Exercise
Copy every record below exactly, leaving out any pictures.

Records excerpted from a collection
════════════════════

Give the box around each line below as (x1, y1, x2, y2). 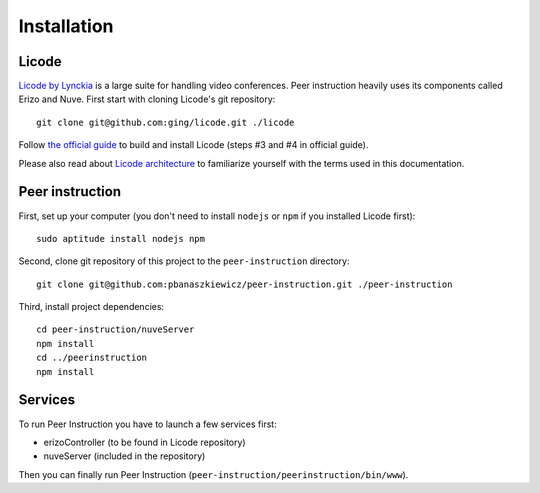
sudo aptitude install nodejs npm (36, 233, 205, 244)
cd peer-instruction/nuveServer (36, 324, 195, 335)
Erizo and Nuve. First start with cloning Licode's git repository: (18, 93, 276, 105)
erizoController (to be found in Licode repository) (43, 436, 246, 448)
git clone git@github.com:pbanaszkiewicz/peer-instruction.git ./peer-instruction (36, 278, 453, 290)
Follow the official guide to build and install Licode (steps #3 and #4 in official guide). (18, 139, 369, 151)
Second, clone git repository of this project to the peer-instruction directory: (18, 255, 350, 267)
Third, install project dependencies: (18, 301, 165, 313)
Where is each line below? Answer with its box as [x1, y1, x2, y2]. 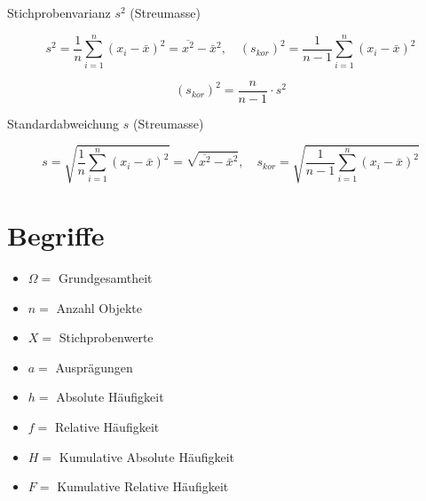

════════════════════

Answer box
Give the box around each line below as (x1, y1, x2, y2). 
sudo aptitude install nodejs npm (36, 233, 205, 244)
cd peer-instruction/nuveServer (36, 324, 195, 335)
Erizo and Nuve. First start with cloning Licode's git repository: (18, 93, 276, 105)
erizoController (to be found in Licode repository) (43, 436, 246, 448)
git clone git@github.com:pbanaszkiewicz/peer-instruction.git ./peer-instruction (36, 278, 453, 290)
Follow the official guide to build and install Licode (steps #3 and #4 in official guide). (18, 139, 369, 151)
Second, clone git repository of this project to the peer-instruction directory: (18, 255, 350, 267)
Third, install project dependencies: (18, 301, 165, 313)
Where is each line below? Answer with its box as [x1, y1, x2, y2]. 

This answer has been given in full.